- [ASSIGNED TASK] Please copy out the entries below exactly, beginning with the line that contains "base station, access" and ending with the line that contains "powered by the", and include nothing outside that span.

- [THE DATA]
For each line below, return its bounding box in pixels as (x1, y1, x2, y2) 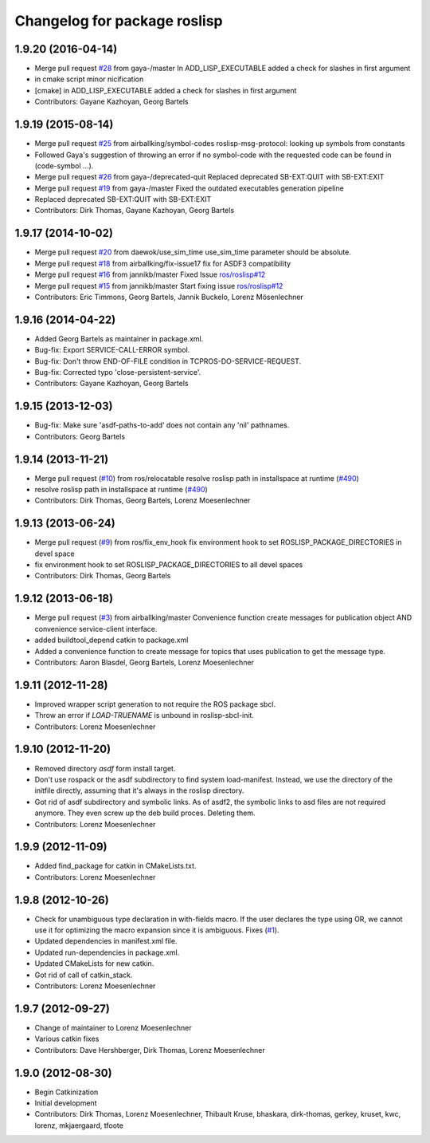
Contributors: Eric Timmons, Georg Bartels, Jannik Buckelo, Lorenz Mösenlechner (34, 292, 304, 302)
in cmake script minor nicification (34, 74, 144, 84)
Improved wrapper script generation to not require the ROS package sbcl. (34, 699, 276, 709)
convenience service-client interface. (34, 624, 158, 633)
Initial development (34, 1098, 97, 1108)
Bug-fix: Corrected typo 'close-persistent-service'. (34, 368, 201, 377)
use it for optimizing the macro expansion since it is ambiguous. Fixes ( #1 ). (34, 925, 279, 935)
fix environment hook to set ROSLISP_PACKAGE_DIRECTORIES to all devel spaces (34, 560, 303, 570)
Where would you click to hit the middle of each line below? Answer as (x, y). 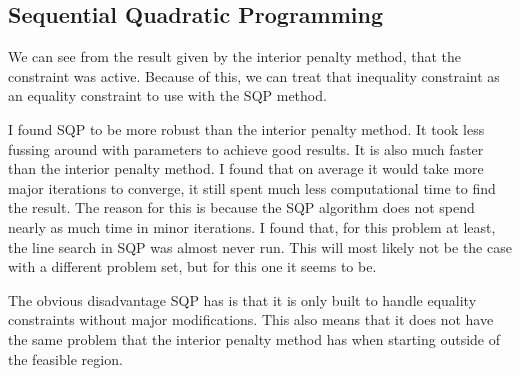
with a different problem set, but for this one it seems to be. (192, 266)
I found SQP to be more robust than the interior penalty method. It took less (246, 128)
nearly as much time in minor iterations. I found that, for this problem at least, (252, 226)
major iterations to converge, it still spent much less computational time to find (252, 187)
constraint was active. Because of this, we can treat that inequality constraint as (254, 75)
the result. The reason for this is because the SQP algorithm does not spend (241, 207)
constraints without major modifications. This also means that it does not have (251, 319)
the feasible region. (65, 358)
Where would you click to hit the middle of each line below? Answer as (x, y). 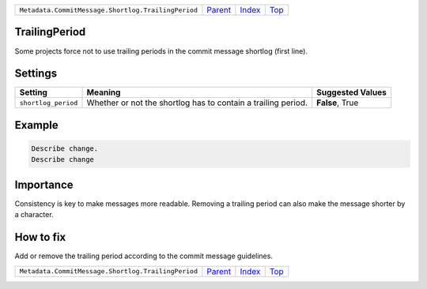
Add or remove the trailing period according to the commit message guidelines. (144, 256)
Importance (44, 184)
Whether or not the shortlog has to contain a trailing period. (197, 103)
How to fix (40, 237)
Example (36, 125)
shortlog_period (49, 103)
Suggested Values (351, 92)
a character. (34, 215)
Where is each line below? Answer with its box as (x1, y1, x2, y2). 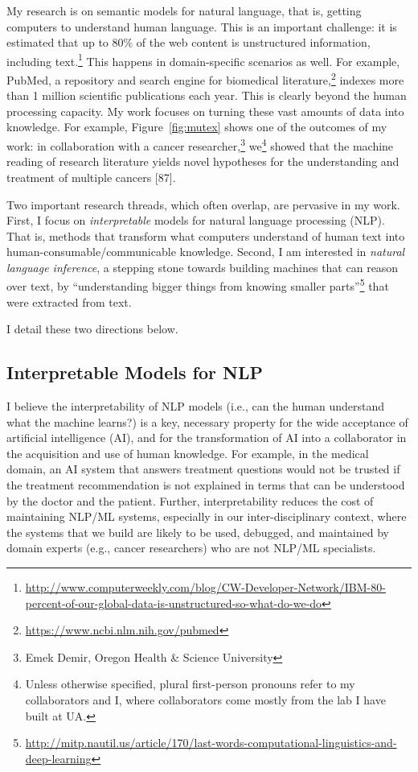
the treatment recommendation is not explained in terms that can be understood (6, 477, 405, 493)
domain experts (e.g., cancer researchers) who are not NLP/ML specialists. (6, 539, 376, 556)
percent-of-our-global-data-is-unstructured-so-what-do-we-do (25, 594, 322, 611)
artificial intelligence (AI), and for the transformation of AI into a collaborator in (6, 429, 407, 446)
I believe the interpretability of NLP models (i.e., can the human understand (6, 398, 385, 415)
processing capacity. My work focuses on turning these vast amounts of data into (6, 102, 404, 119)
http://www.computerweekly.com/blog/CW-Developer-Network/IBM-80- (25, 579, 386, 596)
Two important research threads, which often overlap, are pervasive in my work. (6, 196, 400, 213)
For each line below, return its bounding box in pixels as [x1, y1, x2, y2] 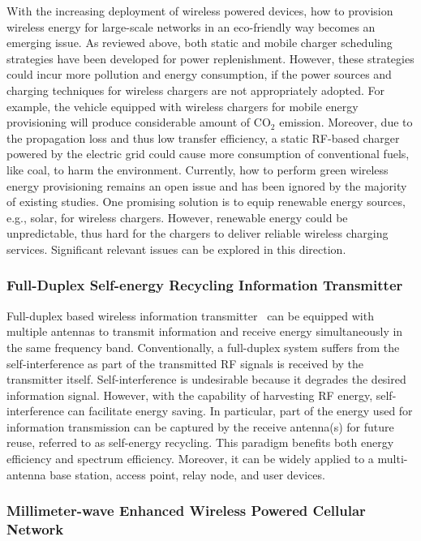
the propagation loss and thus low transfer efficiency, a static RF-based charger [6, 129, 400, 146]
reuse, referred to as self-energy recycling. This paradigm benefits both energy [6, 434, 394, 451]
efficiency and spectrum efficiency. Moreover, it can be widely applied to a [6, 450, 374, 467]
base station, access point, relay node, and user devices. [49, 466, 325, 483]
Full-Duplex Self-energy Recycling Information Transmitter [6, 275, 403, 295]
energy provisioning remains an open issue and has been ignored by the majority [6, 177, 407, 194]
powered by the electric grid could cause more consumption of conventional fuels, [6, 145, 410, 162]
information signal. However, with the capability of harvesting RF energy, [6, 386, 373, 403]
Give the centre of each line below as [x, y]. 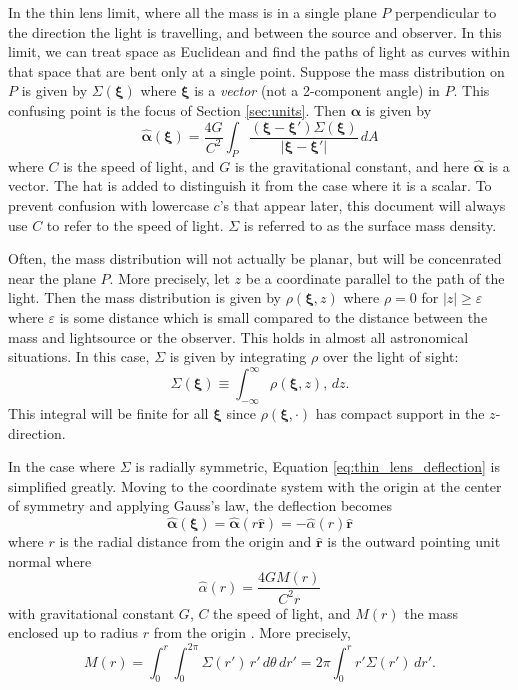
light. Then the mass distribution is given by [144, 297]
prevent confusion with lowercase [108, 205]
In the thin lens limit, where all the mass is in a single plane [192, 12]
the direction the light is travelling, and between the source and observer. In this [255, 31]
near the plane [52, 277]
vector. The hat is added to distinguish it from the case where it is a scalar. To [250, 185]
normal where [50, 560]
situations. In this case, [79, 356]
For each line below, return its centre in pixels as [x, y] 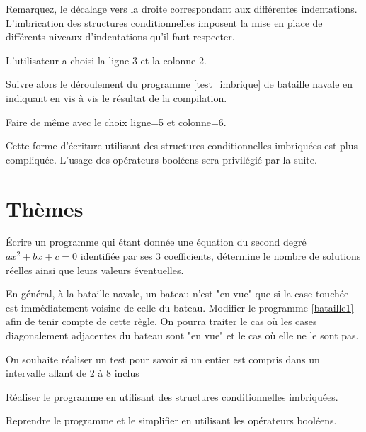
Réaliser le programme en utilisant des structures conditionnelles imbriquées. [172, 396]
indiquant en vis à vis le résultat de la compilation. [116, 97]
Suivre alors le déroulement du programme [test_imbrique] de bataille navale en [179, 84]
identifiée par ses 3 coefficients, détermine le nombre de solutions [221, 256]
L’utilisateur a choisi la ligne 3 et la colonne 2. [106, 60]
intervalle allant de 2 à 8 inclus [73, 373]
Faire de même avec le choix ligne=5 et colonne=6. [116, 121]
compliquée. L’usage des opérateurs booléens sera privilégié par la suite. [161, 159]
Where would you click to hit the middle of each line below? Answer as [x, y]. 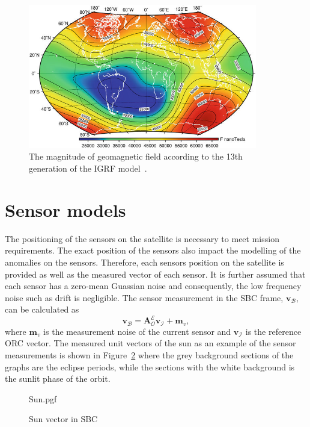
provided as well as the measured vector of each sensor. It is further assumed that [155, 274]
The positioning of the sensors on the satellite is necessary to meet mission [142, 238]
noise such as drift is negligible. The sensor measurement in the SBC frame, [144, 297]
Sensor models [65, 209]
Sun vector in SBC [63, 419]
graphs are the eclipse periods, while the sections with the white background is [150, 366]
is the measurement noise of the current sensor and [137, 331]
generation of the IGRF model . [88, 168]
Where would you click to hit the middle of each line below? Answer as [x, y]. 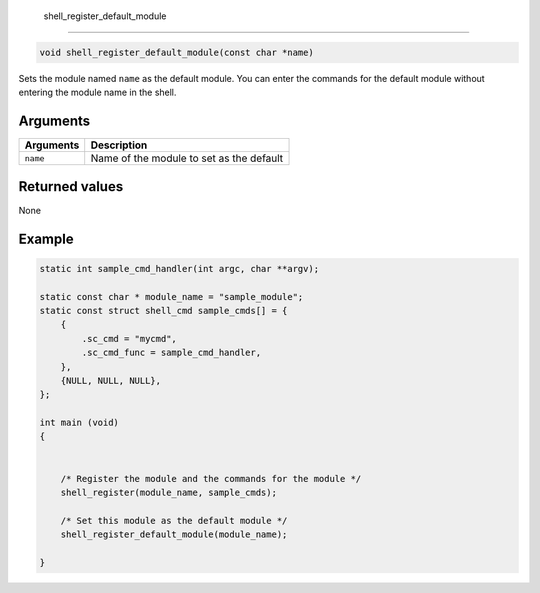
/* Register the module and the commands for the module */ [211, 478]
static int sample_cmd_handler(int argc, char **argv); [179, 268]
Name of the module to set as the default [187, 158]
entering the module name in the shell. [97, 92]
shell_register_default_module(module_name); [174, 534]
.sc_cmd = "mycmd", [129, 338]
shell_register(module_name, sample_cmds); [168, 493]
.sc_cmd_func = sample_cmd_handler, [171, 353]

* * *

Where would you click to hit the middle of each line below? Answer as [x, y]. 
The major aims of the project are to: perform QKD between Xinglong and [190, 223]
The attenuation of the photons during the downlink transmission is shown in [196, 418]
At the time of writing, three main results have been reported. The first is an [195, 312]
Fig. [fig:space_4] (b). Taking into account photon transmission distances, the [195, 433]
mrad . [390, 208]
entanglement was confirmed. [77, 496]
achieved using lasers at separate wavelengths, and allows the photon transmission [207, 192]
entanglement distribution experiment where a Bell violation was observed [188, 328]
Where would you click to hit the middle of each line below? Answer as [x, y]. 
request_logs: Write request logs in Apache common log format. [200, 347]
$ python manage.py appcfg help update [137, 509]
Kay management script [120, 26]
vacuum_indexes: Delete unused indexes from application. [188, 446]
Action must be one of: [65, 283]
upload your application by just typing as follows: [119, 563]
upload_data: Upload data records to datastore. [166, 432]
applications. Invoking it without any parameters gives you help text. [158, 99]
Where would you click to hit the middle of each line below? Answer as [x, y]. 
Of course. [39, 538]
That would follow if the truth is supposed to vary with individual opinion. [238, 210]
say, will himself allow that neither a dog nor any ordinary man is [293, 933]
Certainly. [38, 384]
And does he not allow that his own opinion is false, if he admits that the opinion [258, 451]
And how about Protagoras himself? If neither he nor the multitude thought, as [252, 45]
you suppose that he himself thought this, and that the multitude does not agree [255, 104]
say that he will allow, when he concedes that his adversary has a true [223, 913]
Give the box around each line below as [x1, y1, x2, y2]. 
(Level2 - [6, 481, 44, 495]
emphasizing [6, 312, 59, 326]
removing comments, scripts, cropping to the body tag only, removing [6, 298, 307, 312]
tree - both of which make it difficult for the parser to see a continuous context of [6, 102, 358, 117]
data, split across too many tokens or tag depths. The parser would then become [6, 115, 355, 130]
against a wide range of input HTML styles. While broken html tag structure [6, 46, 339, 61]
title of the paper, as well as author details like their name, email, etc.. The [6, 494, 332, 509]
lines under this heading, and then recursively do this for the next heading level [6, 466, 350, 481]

- [ANSWER SPACE]
base station, access point, relay node, and user devices. [49, 466, 325, 483]
Full-Duplex Self-energy Recycling Information Transmitter [6, 275, 403, 295]
energy provisioning remains an open issue and has been ignored by the majority [6, 177, 407, 194]
powered by the electric grid could cause more consumption of conventional fuels, [6, 145, 410, 162]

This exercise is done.